### PROBLEM TO SOLVE
Go through each line of the entries below and tally those containing the string "lamp"; give only the total.

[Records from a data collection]
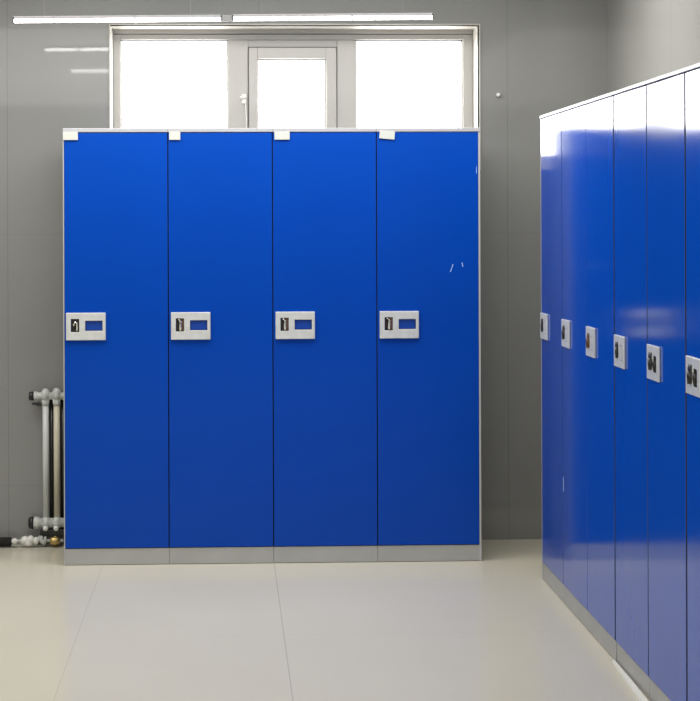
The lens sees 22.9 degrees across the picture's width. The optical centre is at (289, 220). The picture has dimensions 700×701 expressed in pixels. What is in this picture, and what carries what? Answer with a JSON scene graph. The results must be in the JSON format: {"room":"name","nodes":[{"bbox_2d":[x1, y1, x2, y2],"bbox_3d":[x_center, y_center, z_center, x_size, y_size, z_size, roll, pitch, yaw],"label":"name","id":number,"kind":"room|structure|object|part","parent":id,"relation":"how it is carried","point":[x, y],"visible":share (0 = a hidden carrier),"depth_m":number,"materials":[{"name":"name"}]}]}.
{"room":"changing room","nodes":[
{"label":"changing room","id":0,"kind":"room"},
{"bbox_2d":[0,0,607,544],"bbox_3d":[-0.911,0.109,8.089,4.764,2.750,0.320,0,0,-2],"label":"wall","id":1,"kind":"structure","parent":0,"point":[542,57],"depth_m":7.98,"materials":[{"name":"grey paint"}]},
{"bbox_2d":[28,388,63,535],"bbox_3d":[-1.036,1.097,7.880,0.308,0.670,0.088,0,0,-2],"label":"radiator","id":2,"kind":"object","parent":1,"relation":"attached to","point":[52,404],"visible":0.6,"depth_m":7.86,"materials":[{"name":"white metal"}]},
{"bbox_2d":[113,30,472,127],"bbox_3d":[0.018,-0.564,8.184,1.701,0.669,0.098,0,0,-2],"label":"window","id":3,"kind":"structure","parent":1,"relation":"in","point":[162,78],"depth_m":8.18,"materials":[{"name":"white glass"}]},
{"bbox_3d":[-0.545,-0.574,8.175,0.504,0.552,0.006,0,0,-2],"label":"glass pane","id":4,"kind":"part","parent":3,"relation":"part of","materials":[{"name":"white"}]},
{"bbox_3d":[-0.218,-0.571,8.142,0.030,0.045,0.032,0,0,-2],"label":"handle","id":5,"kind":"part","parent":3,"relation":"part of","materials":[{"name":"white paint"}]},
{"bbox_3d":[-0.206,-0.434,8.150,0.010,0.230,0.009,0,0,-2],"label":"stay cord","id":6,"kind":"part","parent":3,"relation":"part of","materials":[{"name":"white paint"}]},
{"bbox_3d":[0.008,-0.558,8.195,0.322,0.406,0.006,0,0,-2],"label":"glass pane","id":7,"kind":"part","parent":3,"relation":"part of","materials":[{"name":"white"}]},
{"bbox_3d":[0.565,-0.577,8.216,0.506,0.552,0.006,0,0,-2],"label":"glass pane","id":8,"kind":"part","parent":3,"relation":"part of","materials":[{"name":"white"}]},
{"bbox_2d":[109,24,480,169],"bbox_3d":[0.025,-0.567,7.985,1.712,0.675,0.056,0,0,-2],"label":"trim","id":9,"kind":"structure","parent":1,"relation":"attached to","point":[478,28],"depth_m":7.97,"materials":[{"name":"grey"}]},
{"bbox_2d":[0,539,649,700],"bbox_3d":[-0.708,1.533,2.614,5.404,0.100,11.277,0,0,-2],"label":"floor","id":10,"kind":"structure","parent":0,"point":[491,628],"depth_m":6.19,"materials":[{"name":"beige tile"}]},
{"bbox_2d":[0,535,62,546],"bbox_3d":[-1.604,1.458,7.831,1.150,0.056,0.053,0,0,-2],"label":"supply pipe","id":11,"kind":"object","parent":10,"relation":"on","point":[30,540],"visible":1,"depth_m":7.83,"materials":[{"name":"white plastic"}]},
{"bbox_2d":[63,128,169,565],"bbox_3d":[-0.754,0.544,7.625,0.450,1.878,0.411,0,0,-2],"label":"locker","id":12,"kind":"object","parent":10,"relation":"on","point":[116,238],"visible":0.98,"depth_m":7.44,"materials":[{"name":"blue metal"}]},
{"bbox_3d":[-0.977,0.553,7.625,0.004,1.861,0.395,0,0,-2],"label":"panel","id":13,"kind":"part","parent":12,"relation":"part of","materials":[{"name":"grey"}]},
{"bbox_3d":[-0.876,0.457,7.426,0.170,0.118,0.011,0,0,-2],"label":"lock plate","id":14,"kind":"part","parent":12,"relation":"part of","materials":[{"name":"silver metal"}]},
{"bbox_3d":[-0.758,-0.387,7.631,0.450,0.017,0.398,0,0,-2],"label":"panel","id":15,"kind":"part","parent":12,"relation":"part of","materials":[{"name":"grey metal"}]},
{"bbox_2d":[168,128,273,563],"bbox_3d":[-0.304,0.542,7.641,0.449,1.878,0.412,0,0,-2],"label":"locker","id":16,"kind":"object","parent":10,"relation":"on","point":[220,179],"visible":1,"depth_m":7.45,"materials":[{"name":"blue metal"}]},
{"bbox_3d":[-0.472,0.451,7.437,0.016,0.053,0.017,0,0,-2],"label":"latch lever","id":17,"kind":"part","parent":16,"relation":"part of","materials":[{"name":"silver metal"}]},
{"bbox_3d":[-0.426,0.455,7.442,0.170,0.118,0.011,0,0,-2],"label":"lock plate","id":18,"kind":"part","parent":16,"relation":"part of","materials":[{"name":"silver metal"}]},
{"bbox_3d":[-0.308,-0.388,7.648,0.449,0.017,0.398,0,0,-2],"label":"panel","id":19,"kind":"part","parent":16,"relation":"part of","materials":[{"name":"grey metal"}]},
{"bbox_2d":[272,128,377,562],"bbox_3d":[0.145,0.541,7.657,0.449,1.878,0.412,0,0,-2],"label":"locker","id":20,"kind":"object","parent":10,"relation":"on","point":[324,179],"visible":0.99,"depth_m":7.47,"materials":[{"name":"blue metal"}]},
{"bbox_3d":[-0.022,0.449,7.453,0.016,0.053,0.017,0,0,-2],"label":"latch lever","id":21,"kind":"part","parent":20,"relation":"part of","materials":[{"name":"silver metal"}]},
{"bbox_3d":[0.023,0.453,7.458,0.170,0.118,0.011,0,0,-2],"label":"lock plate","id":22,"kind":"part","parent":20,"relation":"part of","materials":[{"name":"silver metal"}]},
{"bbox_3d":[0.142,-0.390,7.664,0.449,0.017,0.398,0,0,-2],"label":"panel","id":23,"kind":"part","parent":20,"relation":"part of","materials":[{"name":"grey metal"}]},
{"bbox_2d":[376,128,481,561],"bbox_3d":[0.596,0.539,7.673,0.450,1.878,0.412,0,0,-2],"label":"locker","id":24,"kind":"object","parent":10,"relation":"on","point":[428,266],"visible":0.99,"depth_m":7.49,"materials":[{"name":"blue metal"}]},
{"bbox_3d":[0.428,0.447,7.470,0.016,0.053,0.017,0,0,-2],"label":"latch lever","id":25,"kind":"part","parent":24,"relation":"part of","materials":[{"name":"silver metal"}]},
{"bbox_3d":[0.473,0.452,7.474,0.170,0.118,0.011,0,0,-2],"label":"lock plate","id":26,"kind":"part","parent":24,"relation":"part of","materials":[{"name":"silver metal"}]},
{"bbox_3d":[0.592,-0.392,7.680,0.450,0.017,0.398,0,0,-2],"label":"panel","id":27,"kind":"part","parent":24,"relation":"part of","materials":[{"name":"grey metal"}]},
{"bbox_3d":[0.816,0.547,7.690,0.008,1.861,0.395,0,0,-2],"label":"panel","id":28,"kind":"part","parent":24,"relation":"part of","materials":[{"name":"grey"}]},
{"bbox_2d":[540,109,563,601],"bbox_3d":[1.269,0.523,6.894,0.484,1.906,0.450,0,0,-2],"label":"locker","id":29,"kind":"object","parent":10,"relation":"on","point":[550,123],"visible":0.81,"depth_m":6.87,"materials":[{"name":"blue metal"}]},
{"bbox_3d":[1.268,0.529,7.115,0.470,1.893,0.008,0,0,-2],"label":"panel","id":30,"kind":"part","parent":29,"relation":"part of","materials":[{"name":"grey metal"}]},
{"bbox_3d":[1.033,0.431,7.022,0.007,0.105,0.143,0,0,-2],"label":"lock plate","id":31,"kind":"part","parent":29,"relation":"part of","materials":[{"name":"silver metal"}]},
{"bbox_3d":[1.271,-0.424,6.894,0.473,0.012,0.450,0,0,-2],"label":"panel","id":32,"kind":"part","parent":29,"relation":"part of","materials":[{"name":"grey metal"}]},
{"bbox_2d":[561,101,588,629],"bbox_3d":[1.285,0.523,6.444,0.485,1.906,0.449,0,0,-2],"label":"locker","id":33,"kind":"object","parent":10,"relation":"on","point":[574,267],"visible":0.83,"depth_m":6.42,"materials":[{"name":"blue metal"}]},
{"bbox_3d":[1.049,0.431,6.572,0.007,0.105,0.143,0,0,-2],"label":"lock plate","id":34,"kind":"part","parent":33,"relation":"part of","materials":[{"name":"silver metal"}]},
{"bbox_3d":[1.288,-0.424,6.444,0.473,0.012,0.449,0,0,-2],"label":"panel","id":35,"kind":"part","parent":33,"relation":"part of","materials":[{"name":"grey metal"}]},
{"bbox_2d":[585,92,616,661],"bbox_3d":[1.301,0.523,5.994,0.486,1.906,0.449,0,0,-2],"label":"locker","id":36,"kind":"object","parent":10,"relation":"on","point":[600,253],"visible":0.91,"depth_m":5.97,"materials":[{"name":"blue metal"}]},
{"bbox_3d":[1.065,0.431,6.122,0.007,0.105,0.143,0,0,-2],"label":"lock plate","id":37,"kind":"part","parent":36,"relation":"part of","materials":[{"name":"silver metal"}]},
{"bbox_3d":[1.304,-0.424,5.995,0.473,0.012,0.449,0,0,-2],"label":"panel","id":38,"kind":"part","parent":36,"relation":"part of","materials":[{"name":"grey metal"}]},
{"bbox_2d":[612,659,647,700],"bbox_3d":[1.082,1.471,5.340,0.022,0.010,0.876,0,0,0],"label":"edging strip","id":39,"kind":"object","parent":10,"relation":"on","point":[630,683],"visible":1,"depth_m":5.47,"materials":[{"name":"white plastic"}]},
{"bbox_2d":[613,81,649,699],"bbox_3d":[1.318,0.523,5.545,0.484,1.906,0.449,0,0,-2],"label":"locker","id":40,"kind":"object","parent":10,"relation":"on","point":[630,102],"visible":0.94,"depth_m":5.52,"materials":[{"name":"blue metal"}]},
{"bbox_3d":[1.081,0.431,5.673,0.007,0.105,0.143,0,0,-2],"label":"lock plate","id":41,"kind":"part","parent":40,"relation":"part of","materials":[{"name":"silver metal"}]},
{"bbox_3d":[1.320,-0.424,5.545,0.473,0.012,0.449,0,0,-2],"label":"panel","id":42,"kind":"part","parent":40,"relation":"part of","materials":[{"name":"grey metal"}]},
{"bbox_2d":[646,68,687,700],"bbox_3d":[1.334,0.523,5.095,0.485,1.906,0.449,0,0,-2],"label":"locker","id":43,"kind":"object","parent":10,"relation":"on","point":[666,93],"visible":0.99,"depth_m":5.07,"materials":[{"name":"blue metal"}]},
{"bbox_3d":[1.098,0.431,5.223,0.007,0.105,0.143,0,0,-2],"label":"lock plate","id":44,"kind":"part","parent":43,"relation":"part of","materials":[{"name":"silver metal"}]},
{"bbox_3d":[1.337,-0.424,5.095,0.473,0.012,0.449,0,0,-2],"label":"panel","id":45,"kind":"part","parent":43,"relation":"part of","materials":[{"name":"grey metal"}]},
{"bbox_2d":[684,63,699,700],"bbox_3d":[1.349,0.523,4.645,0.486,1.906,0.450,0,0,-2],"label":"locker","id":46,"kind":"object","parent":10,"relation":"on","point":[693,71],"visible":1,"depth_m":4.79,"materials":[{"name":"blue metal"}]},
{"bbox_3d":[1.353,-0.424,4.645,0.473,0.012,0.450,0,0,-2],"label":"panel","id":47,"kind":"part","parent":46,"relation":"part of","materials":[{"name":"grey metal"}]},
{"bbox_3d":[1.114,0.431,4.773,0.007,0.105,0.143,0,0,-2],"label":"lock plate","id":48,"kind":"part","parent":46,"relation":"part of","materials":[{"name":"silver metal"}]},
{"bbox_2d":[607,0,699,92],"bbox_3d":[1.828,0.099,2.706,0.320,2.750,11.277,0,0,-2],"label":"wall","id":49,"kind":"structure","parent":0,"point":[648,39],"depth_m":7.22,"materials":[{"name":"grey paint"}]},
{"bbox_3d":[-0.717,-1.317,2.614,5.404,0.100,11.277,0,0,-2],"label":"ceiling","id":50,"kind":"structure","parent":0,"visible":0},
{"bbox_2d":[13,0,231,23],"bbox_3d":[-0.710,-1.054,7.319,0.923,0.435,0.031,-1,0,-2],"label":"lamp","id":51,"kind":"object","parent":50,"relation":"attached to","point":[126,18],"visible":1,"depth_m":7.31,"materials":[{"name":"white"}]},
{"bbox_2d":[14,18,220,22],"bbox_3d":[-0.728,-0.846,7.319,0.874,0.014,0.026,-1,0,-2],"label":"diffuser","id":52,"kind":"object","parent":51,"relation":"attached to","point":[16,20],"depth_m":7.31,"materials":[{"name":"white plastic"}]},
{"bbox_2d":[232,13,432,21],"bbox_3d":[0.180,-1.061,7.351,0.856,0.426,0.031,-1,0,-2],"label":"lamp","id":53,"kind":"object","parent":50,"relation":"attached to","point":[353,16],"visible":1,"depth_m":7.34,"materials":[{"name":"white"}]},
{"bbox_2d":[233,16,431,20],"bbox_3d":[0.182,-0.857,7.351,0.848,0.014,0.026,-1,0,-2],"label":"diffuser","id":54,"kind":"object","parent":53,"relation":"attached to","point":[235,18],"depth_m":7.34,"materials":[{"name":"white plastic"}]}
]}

### SOLUTION FOR THIS PROBLEM
2